* **Prompt**: Would you write out the entries again, exactly as they are, but without images?
::::::::
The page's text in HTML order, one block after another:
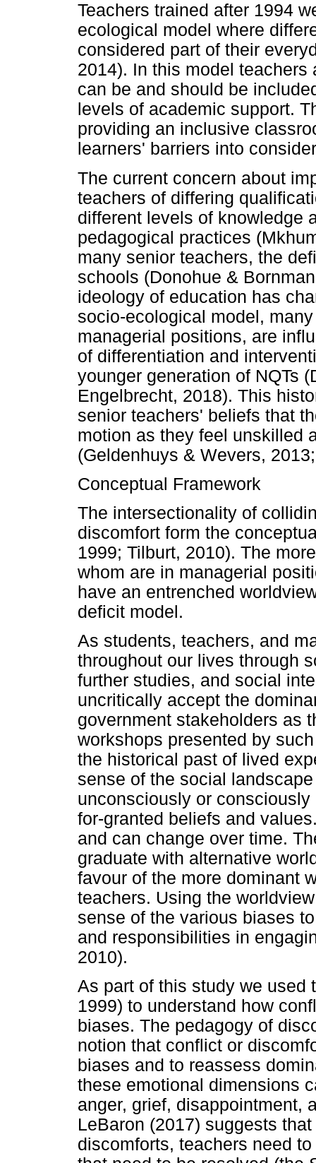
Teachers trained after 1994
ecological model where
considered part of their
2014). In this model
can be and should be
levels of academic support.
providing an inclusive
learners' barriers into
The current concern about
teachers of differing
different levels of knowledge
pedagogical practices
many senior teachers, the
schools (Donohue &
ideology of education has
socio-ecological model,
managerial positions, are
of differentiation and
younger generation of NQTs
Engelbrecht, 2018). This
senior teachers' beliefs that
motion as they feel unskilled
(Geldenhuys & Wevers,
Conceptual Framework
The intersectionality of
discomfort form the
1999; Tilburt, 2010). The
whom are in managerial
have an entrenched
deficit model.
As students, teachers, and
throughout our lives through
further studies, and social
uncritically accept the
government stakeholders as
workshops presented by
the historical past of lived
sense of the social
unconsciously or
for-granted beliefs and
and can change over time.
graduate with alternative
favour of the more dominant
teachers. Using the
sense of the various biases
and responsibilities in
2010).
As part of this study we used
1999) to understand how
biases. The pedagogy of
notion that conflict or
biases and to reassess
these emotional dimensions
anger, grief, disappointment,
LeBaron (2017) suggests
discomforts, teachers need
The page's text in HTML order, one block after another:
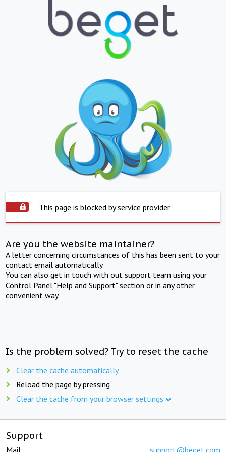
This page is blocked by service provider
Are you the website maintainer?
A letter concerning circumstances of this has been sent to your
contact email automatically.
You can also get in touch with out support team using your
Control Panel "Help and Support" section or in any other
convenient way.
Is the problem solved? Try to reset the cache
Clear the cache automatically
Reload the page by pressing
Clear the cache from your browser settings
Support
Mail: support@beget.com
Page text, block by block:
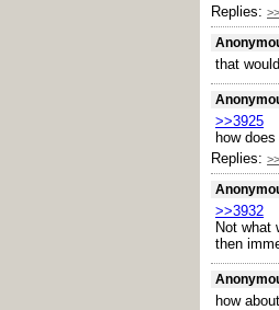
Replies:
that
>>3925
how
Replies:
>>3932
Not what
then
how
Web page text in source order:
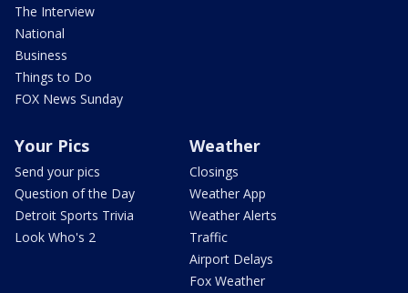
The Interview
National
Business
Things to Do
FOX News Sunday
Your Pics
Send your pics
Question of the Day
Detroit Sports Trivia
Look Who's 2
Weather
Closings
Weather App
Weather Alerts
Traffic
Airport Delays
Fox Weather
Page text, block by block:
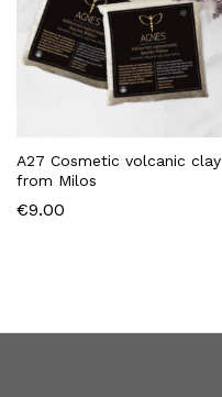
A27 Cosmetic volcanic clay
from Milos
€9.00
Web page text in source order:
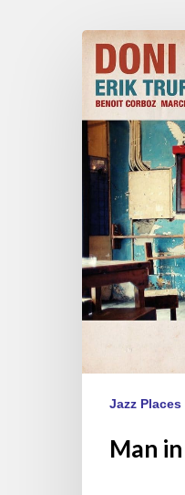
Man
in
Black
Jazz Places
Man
::::::::
* **Completed exercise**:
The page's text in HTML order, one block after another:
Teachers trained after 1994
ecological model where
considered part of their
2014). In this model
can be and should be
levels of academic support.
providing an inclusive
learners' barriers into
The current concern about
teachers of differing
different levels of knowledge
pedagogical practices
many senior teachers, the
schools (Donohue &
ideology of education has
socio-ecological model,
managerial positions, are
of differentiation and
younger generation of NQTs
Engelbrecht, 2018). This
senior teachers' beliefs that
motion as they feel unskilled
(Geldenhuys & Wevers,
Conceptual Framework
The intersectionality of
discomfort form the
1999; Tilburt, 2010). The
whom are in managerial
have an entrenched
deficit model.
As students, teachers, and
throughout our lives through
further studies, and social
uncritically accept the
government stakeholders as
workshops presented by
the historical past of lived
sense of the social
unconsciously or
for-granted beliefs and
and can change over time.
graduate with alternative
favour of the more dominant
teachers. Using the
sense of the various biases
and responsibilities in
2010).
As part of this study we used
1999) to understand how
biases. The pedagogy of
notion that conflict or
biases and to reassess
these emotional dimensions
anger, grief, disappointment,
LeBaron (2017) suggests
discomforts, teachers need
The page's text in HTML order, one block after another:
This page is blocked by service provider
Are you the website maintainer?
A letter concerning circumstances of this has been sent to your
contact email automatically.
You can also get in touch with out support team using your
Control Panel "Help and Support" section or in any other
convenient way.
Is the problem solved? Try to reset the cache
Clear the cache automatically
Reload the page by pressing
Clear the cache from your browser settings
Support
Mail: support@beget.com
Page text, block by block:
Replies:
that
>>3925
how
Replies:
>>3932
Not what
then
how
Web page text in source order:
The Interview
National
Business
Things to Do
FOX News Sunday
Your Pics
Send your pics
Question of the Day
Detroit Sports Trivia
Look Who's 2
Weather
Closings
Weather App
Weather Alerts
Traffic
Airport Delays
Fox Weather
Page text, block by block:
A27 Cosmetic volcanic clay
from Milos
€9.00
Web page text in source order:
Man
in
Black
Jazz Places
Man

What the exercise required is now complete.